Not only is the U.S. health care system today fragmented and complex, but it is a system that delivers very poor value for the money as compared to health care systems in other developed countries.
Innovation is a learning process. Most new technologies are relatively primitive when they get to market, and benefits and risks often are refined over time. Sometimes, unanticipated new uses of technology occur as people use the technology. There is a question about how the efficiency of that process can be increased since it frequently takes a long time to obtain a good understanding of the uses and value of a technology. One approach might be to think explicitly about capacity development—that is, not just encouraging innovation but encouraging the capacity to incorporate new innovations into the health care system.
The theme heard over and over in the workshop was evidence. Everyone agrees, although from a variety of perspectives, that evidence is needed to support innovation in health care. It was suggested that evidence is needed to show that an innovation will make a difference in outcomes that patients will notice. Evidence that shows an innovation will help clinicians do better at something they are already doing or do something helpful and beneficial that they previously were unable to do is also important.
From a health technology assessment viewpoint, randomized clinical trials (RCTs) are a gold standard, but they are not the usual way in which technology is evaluated because there are not very many RCTs. Health technology assessment usually needs to use a combination of indirect evidence and causal inference, and that leads to a number of serious questions. How does one make optimal use of indirect evidence? When should RCTs be insisted upon?
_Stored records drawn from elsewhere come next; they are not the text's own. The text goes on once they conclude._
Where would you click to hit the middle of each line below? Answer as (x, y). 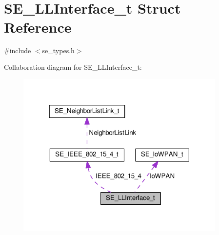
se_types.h (58, 50)
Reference (38, 27)
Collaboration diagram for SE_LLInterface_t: (73, 67)
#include (18, 50)
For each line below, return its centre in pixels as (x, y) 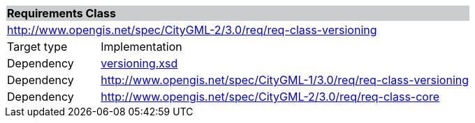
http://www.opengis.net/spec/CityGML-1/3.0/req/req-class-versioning (285, 80)
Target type (37, 47)
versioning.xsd (139, 63)
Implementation (141, 47)
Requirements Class (61, 13)
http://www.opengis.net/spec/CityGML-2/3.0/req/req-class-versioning (192, 30)
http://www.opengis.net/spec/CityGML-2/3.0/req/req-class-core (270, 97)
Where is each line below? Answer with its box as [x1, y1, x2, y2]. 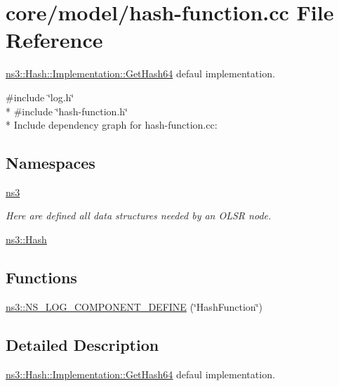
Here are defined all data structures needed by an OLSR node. [6, 208, 272, 223]
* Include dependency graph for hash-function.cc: [6, 117, 218, 132]
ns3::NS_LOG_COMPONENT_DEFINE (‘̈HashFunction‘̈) [6, 299, 262, 314]
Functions [6, 266, 77, 288]
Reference [6, 25, 103, 54]
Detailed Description [6, 333, 159, 355]
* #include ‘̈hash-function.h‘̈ [6, 103, 128, 118]
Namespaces [6, 152, 95, 174]
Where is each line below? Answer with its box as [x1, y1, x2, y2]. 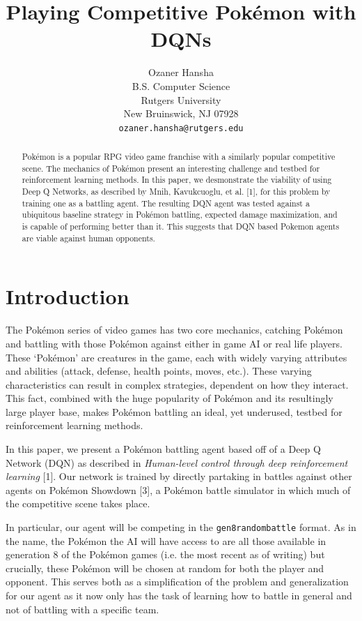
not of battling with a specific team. [6, 601, 159, 616]
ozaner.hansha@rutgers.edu [118, 123, 244, 133]
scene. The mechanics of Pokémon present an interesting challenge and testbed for [22, 162, 320, 174]
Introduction [6, 282, 129, 310]
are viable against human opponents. [22, 232, 155, 244]
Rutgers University [141, 92, 221, 107]
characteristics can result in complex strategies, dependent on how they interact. [6, 377, 349, 391]
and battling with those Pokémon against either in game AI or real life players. [6, 336, 343, 350]
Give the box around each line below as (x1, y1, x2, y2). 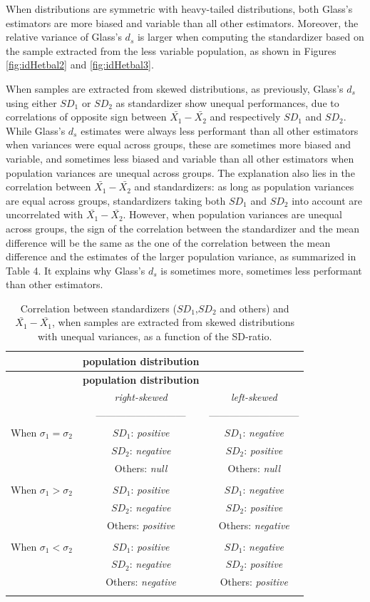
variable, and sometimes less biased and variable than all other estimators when (6, 150, 354, 165)
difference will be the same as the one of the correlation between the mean (6, 235, 331, 250)
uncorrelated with (6, 207, 83, 222)
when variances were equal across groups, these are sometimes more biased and (6, 137, 351, 152)
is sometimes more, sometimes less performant (160, 262, 362, 277)
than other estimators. (6, 277, 103, 292)
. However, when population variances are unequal (123, 207, 342, 222)
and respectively (210, 109, 281, 124)
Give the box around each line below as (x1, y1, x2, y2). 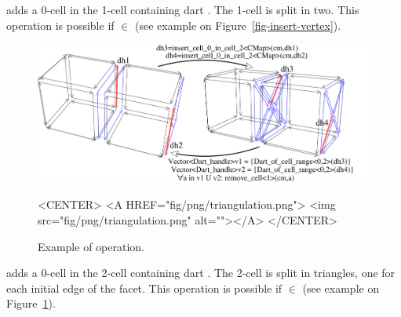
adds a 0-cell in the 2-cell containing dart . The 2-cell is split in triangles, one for (6, 264, 396, 281)
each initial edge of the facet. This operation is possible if (6, 279, 283, 296)
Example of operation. (38, 238, 144, 254)
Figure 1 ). (6, 295, 56, 312)
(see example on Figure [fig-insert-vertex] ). (134, 16, 341, 33)
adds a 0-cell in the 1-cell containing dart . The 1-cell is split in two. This (6, 2, 359, 17)
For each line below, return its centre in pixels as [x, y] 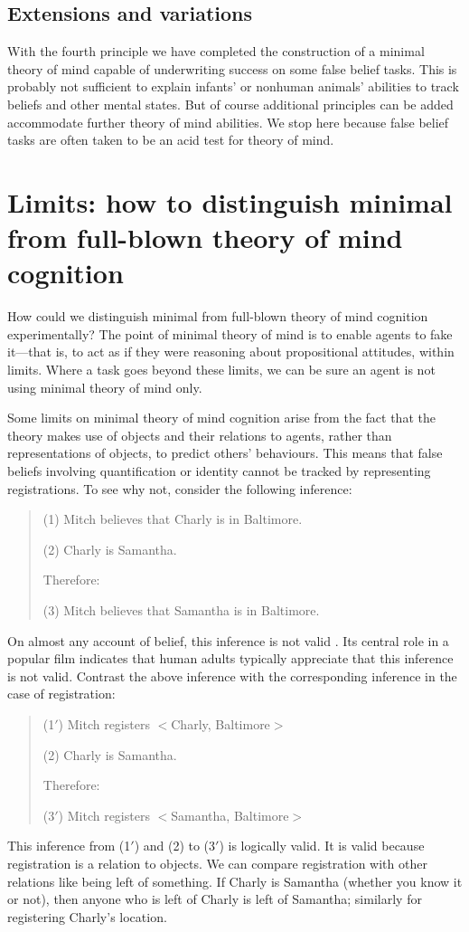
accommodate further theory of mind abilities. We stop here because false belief [228, 122]
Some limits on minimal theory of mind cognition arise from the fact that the [221, 418]
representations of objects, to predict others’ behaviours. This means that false [225, 453]
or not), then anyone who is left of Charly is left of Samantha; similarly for [215, 899]
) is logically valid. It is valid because [322, 846]
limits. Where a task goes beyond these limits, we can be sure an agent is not [221, 370]
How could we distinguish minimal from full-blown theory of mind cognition [218, 316]
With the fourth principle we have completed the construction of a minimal [216, 51]

What is the role of the post-market evaluation process; that is, for that early diffusion process where there is learning about the technology? What is the role for evaluation at that stage, either RCTs or observational data? What kinds of infrastructures would promote the best use of post-market evaluation?
Throughout the discussion of evidence there was a recurrent idea that further work on evidence standards is needed. One important point made is that test developers face different needs from regulators than they face from payers. There is a need to think about the hurdles for regulation and payment being the same.
When is a leap of inference justified?
What is the role of cost-effectiveness or other economic indicators in determining whether something comes to market?
Is there any way to enable health technology assessment to occur earlier in the process, beginning even pre-market?